Task brief -
Leave out the pictures and repeat the data exactly.

Records excerpted from a collection -
◆ ◆ ◆ ◆ ◆

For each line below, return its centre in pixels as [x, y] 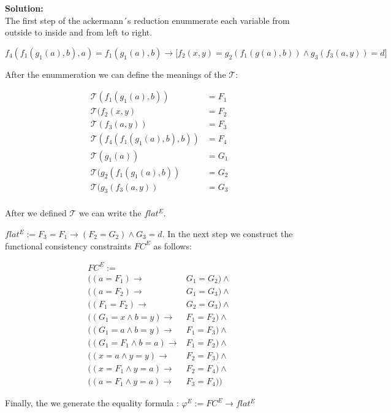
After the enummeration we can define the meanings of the [116, 74]
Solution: [24, 8]
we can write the [110, 213]
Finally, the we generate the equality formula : [92, 403]
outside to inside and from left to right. [79, 32]
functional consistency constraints [68, 245]
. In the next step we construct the [227, 234]
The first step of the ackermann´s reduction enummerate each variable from [147, 20]
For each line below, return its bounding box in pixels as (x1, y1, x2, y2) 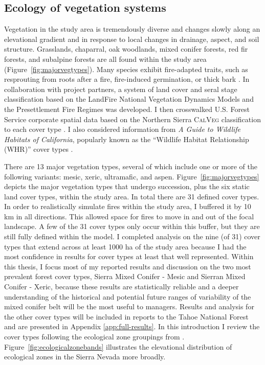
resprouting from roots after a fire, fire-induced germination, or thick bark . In (4, 74, 250, 84)
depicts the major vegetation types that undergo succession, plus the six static (4, 181, 250, 192)
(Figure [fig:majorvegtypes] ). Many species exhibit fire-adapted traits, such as (4, 63, 248, 74)
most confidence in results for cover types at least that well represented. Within (4, 251, 254, 262)
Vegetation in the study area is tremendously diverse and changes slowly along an (4, 24, 260, 34)
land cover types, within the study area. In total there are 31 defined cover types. (4, 191, 259, 201)
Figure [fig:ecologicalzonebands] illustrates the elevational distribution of (4, 341, 232, 352)
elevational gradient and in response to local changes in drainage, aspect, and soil (4, 33, 259, 44)
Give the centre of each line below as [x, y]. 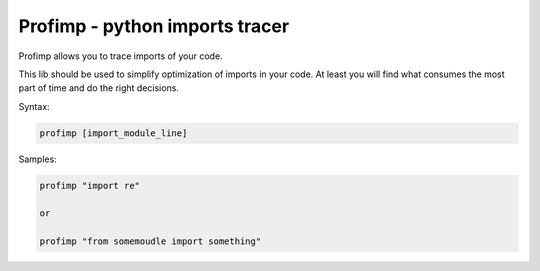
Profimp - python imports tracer [154, 26]
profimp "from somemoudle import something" [150, 241]
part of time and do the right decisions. [99, 88]
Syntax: [34, 106]
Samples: [37, 159]
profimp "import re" [89, 185]
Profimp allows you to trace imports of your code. [121, 56]
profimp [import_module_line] [113, 133]
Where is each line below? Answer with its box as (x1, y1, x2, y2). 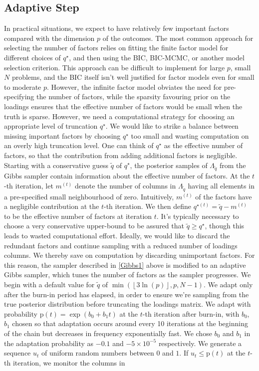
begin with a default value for (4, 279, 95, 289)
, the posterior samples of (130, 160, 208, 170)
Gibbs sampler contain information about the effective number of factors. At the (4, 171, 250, 181)
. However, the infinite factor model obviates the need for (47, 81, 222, 92)
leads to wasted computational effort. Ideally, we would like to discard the (4, 230, 230, 240)
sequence (4, 348, 31, 358)
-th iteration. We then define (103, 201, 192, 211)
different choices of (4, 52, 61, 62)
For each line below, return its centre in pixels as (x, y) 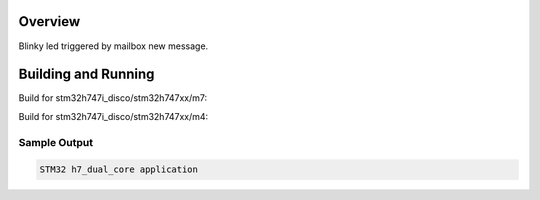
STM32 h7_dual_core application (119, 169)
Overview (49, 21)
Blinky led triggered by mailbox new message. (113, 46)
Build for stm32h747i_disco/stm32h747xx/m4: (113, 116)
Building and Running (86, 74)
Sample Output (56, 142)
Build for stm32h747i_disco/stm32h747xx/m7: (113, 98)
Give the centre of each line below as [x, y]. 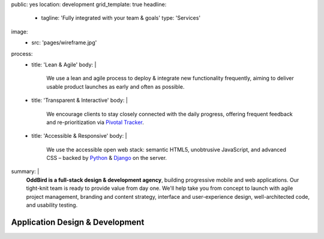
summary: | [25, 171]
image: [19, 31]
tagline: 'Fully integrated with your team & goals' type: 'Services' [121, 18]
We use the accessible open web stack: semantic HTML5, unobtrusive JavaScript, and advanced [166, 149]
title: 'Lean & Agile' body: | [64, 64]
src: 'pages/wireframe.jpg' [64, 43]
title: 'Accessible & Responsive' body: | [79, 136]
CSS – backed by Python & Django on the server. [107, 158]
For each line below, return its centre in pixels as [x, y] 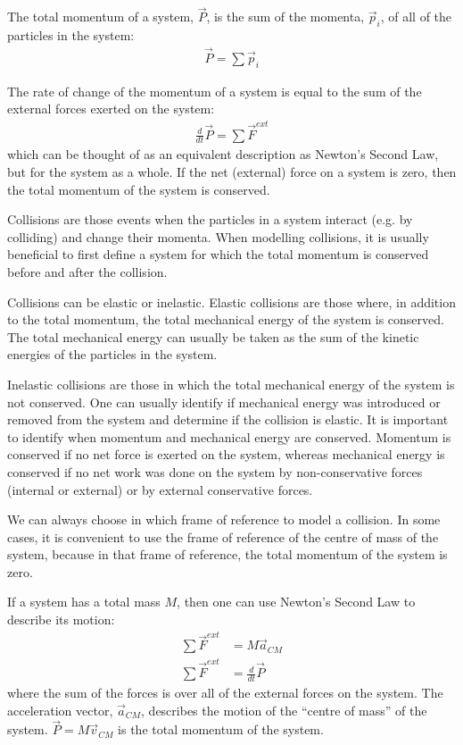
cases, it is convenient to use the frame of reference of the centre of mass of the [223, 536]
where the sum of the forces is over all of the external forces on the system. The [225, 692]
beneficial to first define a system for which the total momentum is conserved [218, 254]
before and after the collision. [87, 271]
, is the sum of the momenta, [285, 17]
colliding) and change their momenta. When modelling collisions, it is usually [218, 236]
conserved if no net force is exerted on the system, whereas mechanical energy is [226, 454]
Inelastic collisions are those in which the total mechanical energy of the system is [231, 384]
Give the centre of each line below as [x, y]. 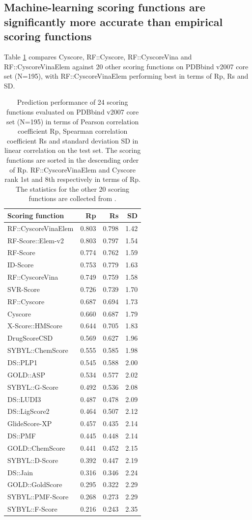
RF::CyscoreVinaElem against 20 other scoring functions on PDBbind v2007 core [126, 66]
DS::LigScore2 [28, 411]
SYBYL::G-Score [33, 387]
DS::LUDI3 [24, 399]
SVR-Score [24, 289]
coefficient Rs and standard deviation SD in [72, 140]
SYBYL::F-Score [32, 509]
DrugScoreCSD [30, 338]
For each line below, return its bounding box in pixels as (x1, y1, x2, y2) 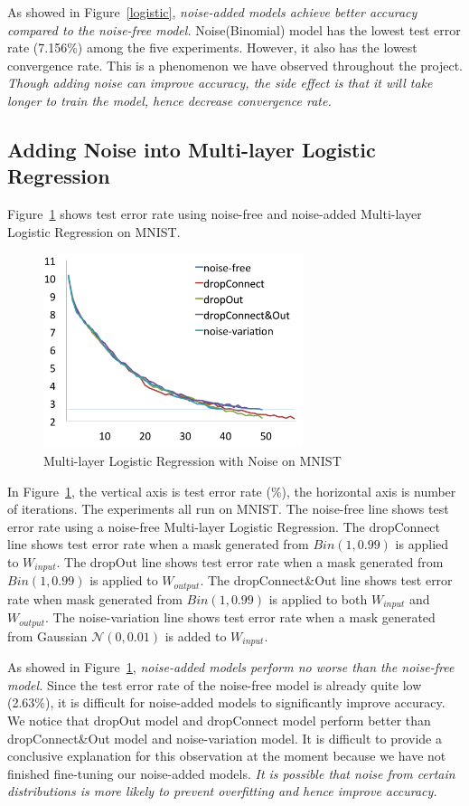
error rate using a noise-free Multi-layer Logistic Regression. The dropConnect (7, 517, 441, 536)
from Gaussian (7, 626, 88, 645)
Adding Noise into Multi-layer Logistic (7, 135, 376, 163)
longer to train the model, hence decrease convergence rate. (7, 90, 332, 109)
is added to (164, 626, 227, 645)
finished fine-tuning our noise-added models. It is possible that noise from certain (7, 763, 455, 782)
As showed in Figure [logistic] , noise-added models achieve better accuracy (7, 3, 417, 21)
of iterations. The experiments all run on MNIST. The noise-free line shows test (7, 499, 449, 518)
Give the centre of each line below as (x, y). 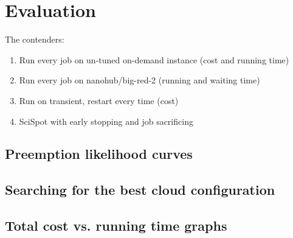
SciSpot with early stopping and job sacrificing (106, 121)
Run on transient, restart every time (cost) (99, 100)
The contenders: (35, 39)
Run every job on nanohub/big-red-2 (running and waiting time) (140, 80)
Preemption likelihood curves (99, 154)
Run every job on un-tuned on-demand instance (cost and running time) (154, 59)
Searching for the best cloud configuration (140, 190)
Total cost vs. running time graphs (116, 226)
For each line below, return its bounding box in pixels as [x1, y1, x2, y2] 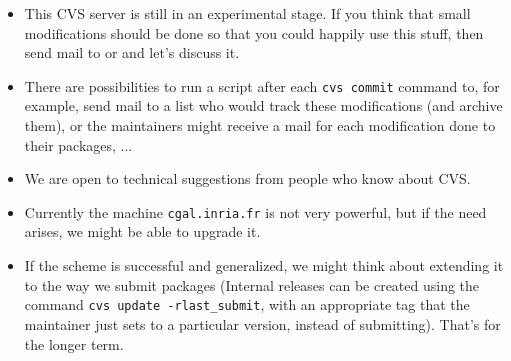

◆ ◆ ◆ ◆ ◆

Completed exercise -
For each line below, return its centre in pixels as [x, y] 
After the enummeration we can define the meanings of the [116, 74]
Solution: [24, 8]
we can write the [110, 213]
Finally, the we generate the equality formula : [92, 403]
outside to inside and from left to right. [79, 32]
functional consistency constraints [68, 245]
. In the next step we construct the [227, 234]
The first step of the ackermann´s reduction enummerate each variable from [147, 20]
For each line below, return its bounding box in pixels as (x1, y1, x2, y2) 
resprouting from roots after a fire, fire-induced germination, or thick bark . In (4, 74, 250, 84)
depicts the major vegetation types that undergo succession, plus the six static (4, 181, 250, 192)
(Figure [fig:majorvegtypes] ). Many species exhibit fire-adapted traits, such as (4, 63, 248, 74)
most confidence in results for cover types at least that well represented. Within (4, 251, 254, 262)
Vegetation in the study area is tremendously diverse and changes slowly along an (4, 24, 260, 34)
land cover types, within the study area. In total there are 31 defined cover types. (4, 191, 259, 201)
Figure [fig:ecologicalzonebands] illustrates the elevational distribution of (4, 341, 232, 352)
elevational gradient and in response to local changes in drainage, aspect, and soil (4, 33, 259, 44)
Give the centre of each line below as [x, y]. 
Profimp - python imports tracer [154, 26]
profimp "from somemoudle import something" [150, 241]
part of time and do the right decisions. [99, 88]
Syntax: [34, 106]
Samples: [37, 159]
profimp "import re" [89, 185]
Profimp allows you to trace imports of your code. [121, 56]
profimp [import_module_line] [113, 133]
Where is each line below? Answer with its box as (x1, y1, x2, y2). 
begin with a default value for (4, 279, 95, 289)
, the posterior samples of (130, 160, 208, 170)
Gibbs sampler contain information about the effective number of factors. At the (4, 171, 250, 181)
. However, the infinite factor model obviates the need for (47, 81, 222, 92)
leads to wasted computational effort. Ideally, we would like to discard the (4, 230, 230, 240)
sequence (4, 348, 31, 358)
-th iteration. We then define (103, 201, 192, 211)
different choices of (4, 52, 61, 62)
For each line below, return its centre in pixels as (x, y) 
STM32 h7_dual_core application (119, 169)
Overview (49, 21)
Blinky led triggered by mailbox new message. (113, 46)
Build for stm32h747i_disco/stm32h747xx/m4: (113, 116)
Building and Running (86, 74)
Sample Output (56, 142)
Build for stm32h747i_disco/stm32h747xx/m7: (113, 98)
Give the centre of each line below as [x, y]. 
summary: | [25, 171]
image: [19, 31]
tagline: 'Fully integrated with your team & goals' type: 'Services' [121, 18]
We use the accessible open web stack: semantic HTML5, unobtrusive JavaScript, and advanced [166, 149]
title: 'Lean & Agile' body: | [64, 64]
src: 'pages/wireframe.jpg' [64, 43]
title: 'Accessible & Responsive' body: | [79, 136]
CSS – backed by Python & Django on the server. [107, 158]
For each line below, return its centre in pixels as [x, y] 
cases, it is convenient to use the frame of reference of the centre of mass of the [223, 536]
where the sum of the forces is over all of the external forces on the system. The [225, 692]
beneficial to first define a system for which the total momentum is conserved [218, 254]
before and after the collision. [87, 271]
, is the sum of the momenta, [285, 17]
colliding) and change their momenta. When modelling collisions, it is usually [218, 236]
conserved if no net force is exerted on the system, whereas mechanical energy is [226, 454]
Inelastic collisions are those in which the total mechanical energy of the system is [231, 384]
Give the centre of each line below as [x, y]. 
RF::CyscoreVinaElem against 20 other scoring functions on PDBbind v2007 core [126, 66]
DS::LigScore2 [28, 411]
SYBYL::G-Score [33, 387]
DS::LUDI3 [24, 399]
SVR-Score [24, 289]
coefficient Rs and standard deviation SD in [72, 140]
SYBYL::F-Score [32, 509]
DrugScoreCSD [30, 338]
For each line below, return its bounding box in pixels as (x1, y1, x2, y2) 
error rate using a noise-free Multi-layer Logistic Regression. The dropConnect (7, 517, 441, 536)
from Gaussian (7, 626, 88, 645)
Adding Noise into Multi-layer Logistic (7, 135, 376, 163)
longer to train the model, hence decrease convergence rate. (7, 90, 332, 109)
is added to (164, 626, 227, 645)
finished fine-tuning our noise-added models. It is possible that noise from certain (7, 763, 455, 782)
As showed in Figure [logistic] , noise-added models achieve better accuracy (7, 3, 417, 21)
of iterations. The experiments all run on MNIST. The noise-free line shows test (7, 499, 449, 518)
Give the centre of each line below as (x, y). 
SciSpot with early stopping and job sacrificing (106, 121)
Run on transient, restart every time (cost) (99, 100)
The contenders: (35, 39)
Run every job on nanohub/big-red-2 (running and waiting time) (140, 80)
Preemption likelihood curves (99, 154)
Run every job on un-tuned on-demand instance (cost and running time) (154, 59)
Searching for the best cloud configuration (140, 190)
Total cost vs. running time graphs (116, 226)
For each line below, return its bounding box in pixels as [x1, y1, x2, y2] 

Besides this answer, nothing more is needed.